I don't agree with you having an affair, but I do think that you deserve to be happy. Why does he need you to stay? Do his needs really matter so much more than your needs that you're going to stay with someone who makes you so unhappy?

honestly i never was a big cheater. i believe in giving all of me to someone when i am with them. but my husband puts me through such hell and really gives me nothing. we have no sex. we have no kids. he doesnt work. he is mean and nasty. he is a drunk. i would leave him but i know he needs me so i stay. in the mean time i am not trying to look back on my young years and say damn where did they go. therefore i have affairs. i stay with him for his stability but i have affairs for my sanity. i dont think i will go to hell for that!

You are being unfair to yourself actually.
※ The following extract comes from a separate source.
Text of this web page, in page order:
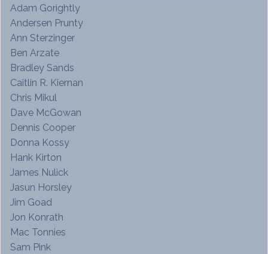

You weren't put on this earth to babysit an immature husband, you were put on this earth to enjoy your life, possibly procreate and live YOUR life. I hope you find your path :)

True Karma comes back to haunt us all in one way or another,Regina. On the other hand ,when one feels trapped,in a stagnant relationship,where no affection or love is shown by either side and the tension can be cut with a knife ,while walking on egg shells all the time ,yes id say an affair or romantic fling would look like the answer ,and to some it would be a brief grab for what would seem like normalicy for a regular loving chance at a relationship, where the risks are high but the only thing that was looked for was gratification and acceptance .......

Complete torture :(

yeah, it's really sad that you're both cheating on someone. Don't forget about Karma.

Yeah, I know what you mean. It's hard to not think about them. Hard when you do.

i feel ya. it's sucks when you can't be with the one you want for whatever reason.